Do subqueries add expressive power to SQL queries?
-
16-10-2019 - |
Question
Does SQL need subqueries?
Imagine a sufficiently generalized implementation of the structured query language for relation databases. Since the structure of the canonical SQL SELECT
statement is actually pretty important for this to make sense, I don't appeal directly to relational algebra, but you could frame this in those terms by making appropriate restrictions on the form of expressions.
An SQL SELECT
query generally consists of a projection (the SELECT
part) some number of JOIN
operations (the JOIN
part), some number of SELECTION
operations (in SQL, the WHERE
clauses), and then set-wise operations (UNION
, EXCEPT
, INTERSECT
, etc.), followed by another SQL SELECT
query.
Tables being joined can be the computed results of expressions; in other words, we can have a statement such as:
SELECT t1.name, t2.address
FROM table1 AS t1
JOIN (SELECT id, address
FROM table2 AS t3
WHERE t3.id = t1.id) AS t2
WHERE t1.salary > 50,000;
We will refer to the use of a computed table as part of an SQL query as a subquery. In the example above, the second (indented) SELECT
is a subquery.
Can all SQL queries be written in such a way as to not use subqueries? The example above can:
SELECT t1.name, t2.address
FROM table1 AS t1
JOIN table2 AS t2
ON t1.id = t2.id
WHERE t1.salary > 50,000;
This example is somewhat spurious, or trivial, but one can imagine instances where considerably more effort might be required to recover an equivalent expression. In other words, is it the case that for every SQL query $q$ with subqueries, there exists a query $q'$ without subqueries such that $q$ and $q'$ are guaranteed to produce the same results for the same underlying tables? Let us limit SQL queries to the following form:
SELECT <attribute>,
...,
<attribute>
FROM <a table, not a subquery>
JOIN <a table, not a subquery>
...
JOIN <a table, not a subquery>
WHERE <condition>
AND <condition>
...
AND <condition>
UNION
-or-
EXCEPT
-or-
<similar>
SELECT ...
And so on. I think left and right outer joins don't add much, but if I am mistaken, please feel free to point that out... in any event, they are fair game as well. As far as set operations go, I guess any of them are fine... union, difference, symmetric difference, intersection, etc... anything that is helpful. Are there any known forms to which all SQL queries can be reduced? Do any of these eliminate subqueries? Or are there some instances where no equivalent, subquery-free query exists? References are appreciated... or a demonstration (by proof) that they are or aren't required would be fantastic. Thanks, and sorry if this is a celebrated (or trivial) result of which I am painfully ignorant.
Solution
There is some terminology confusion; the query block within parenthesis
SELECT t1.name, t2.address
FROM table1
JOIN (SELECT id, address
FROM table2 AS t3
WHERE t3.id = t1.id)
is called inner view. A subquery is query block within either WHERE or SELECT clause, e.g.
select deptno from dept
where 3 < (select count(1) from emp
where dept.deptno=emp.deptno)
In either case, inner view or subquery can be unnested into "flat" project-restrict-join. Correlated subquery with aggregation unnests into inner views with grouping, which then unnests into flat query.
select deptno from dept d
where 3 < (select avg(sal) from emp e
where d.deptno=e.deptno)
select d.deptno from dept d, (
select deptno from emp e
group by deptno
having avg(sal) > 3
) where d.deptno=e.deptno
select d.deptno from dept d, emp e
where d.deptno=e.deptno
group by d.deptno
having avg(sal) > 3
As for algebraic rules for query optimization, relational algebra is known to be axiomatized into Relational Lattice which simplifies query transformations as demonstrated here and there.
OTHER TIPS
To translate your statement into the relational algebra, I think it asks:
Can we rewrite $\sigma_A(A)\bowtie \sigma_B(B)$ as $\sigma_A(\sigma_B(A\bowtie B))$?

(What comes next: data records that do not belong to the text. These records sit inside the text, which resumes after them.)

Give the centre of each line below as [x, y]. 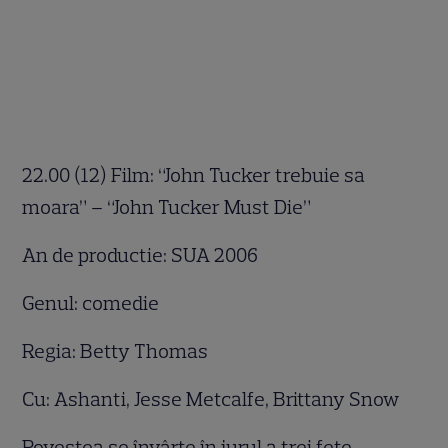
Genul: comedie [93, 302]
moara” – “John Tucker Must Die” [169, 206]
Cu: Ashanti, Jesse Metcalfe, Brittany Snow [213, 398]
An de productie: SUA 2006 [142, 254]
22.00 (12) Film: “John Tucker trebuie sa [194, 174]
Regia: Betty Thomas [117, 350]
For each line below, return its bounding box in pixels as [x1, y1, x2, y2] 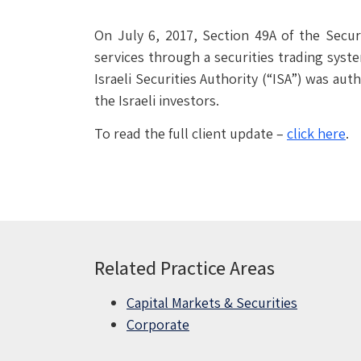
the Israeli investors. [94, 91, 219, 110]
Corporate [127, 314, 189, 334]
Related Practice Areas [94, 254, 275, 280]
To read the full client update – [94, 124, 287, 143]
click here [287, 124, 346, 143]
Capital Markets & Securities [127, 293, 297, 312]
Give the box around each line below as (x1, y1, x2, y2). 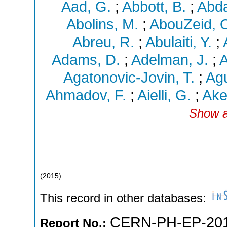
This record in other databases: (40, 191, 210, 205)
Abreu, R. (72, 34, 134, 51)
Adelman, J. (131, 52, 208, 68)
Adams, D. (51, 52, 120, 68)
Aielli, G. (137, 87, 191, 104)
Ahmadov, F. (45, 87, 126, 104)
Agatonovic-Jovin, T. (63, 69, 195, 86)
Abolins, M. (66, 16, 138, 33)
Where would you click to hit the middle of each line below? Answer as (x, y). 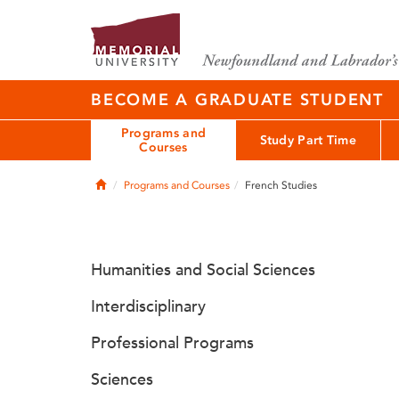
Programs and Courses (177, 185)
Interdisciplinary (148, 306)
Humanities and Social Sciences (203, 270)
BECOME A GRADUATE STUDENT (237, 100)
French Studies (281, 185)
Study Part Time (308, 140)
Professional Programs (172, 343)
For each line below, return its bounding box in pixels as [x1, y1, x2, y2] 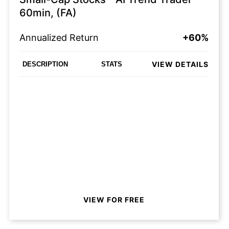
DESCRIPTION [22, 60, 68, 68]
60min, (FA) [19, 7, 77, 19]
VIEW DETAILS [152, 59, 209, 68]
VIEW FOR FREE [83, 195, 145, 204]
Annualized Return [19, 32, 99, 43]
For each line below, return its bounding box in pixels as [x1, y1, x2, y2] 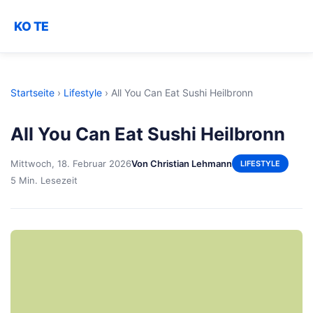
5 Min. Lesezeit [10, 174, 78, 186]
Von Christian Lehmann [131, 157, 232, 169]
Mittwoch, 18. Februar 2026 [10, 157, 131, 169]
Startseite [10, 87, 54, 99]
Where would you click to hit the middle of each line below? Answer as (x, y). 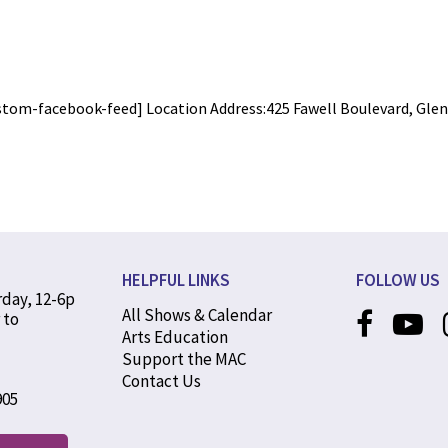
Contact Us (161, 381)
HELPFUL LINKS (176, 280)
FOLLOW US (398, 280)
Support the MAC (184, 359)
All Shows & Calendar (197, 315)
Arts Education (175, 337)
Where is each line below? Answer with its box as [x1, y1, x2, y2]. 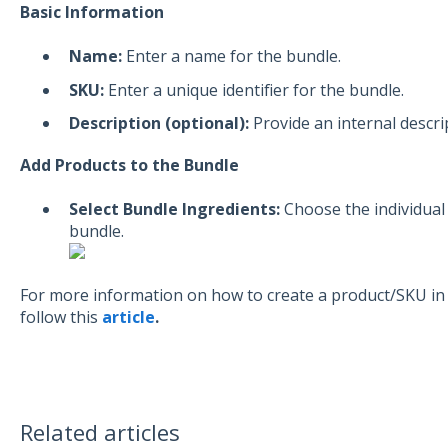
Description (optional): [68, 111, 249, 134]
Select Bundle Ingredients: [68, 198, 280, 221]
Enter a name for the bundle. [121, 45, 341, 68]
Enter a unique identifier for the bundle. [103, 78, 404, 101]
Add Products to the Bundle [19, 153, 239, 176]
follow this [19, 306, 102, 329]
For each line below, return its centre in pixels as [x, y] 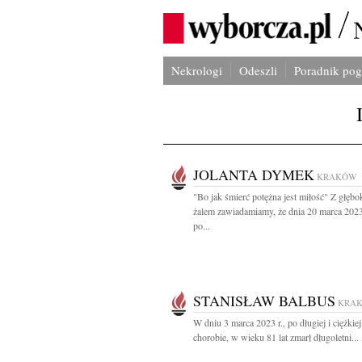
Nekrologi [197, 70]
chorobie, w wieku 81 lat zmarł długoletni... [276, 337]
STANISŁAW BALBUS [264, 301]
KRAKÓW [337, 177]
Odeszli [258, 70]
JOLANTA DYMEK [254, 175]
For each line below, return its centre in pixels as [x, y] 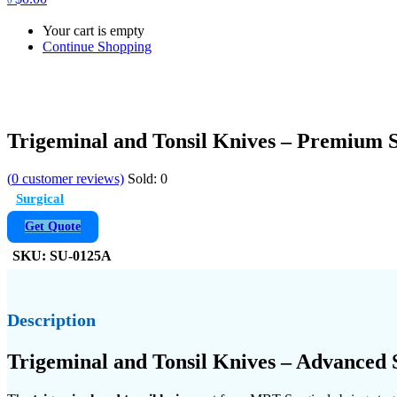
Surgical [40, 198]
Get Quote [53, 226]
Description [51, 320]
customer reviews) [71, 178]
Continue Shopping [97, 46]
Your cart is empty [93, 30]
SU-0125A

(Where $\sigma$ is select and $\bowtie$ is join.)
The answer is "Yes," and it's a standard query optimization. To be honest, I'm not sure how to prove this in a non-question-begging manner - it's just a property of selection and join. You can argue inductively to add however many layers of nested queries you want.
Additionally, you might ask:
Can every sequence of joins be written as $A\bowtie B\bowtie C\bowtie\dots$ [As opposed to, say, $(A\bowtie B)\bowtie(C\bowtie D)$]?
Again the answer is yes, because join is associative. Similar statements can be made about projection as well.
One notable type of "subquery" which I think cannot be "flattened out" is with
. One way to see this is to note that if you have a with
statement then you can have a recursive function, which cannot be written without using subqueries.
So to sum up: in the specific case you mentioned, no, SQL does not need subqueries, and you can prove it inductively. In general though, there are features which require subqueries.
"Do subqueries add expressive power to SQL queries?"
They did, at least before the introduction of EXCEPT in the SQL language.
Prior to the introduction of EXCEPT, there was no way what so ever to express a relational difference or semidifference in SQL without resorting to subqueries.
These days, all of the "typical" primitive operators of "the" relational algebra can be expressed without subqueries :
NATURAL JOIN can be done through NATURAL JOIN, or JOIN ON
UNION can be done through UNION
MINUS can be done through EXCEPT
PROJECT/RENAME/EXTEND can be done throug SELECT
RESTRICT can be done through WHERE
relational literals can be done through VALUES
transitive closures can be done through recursive WITH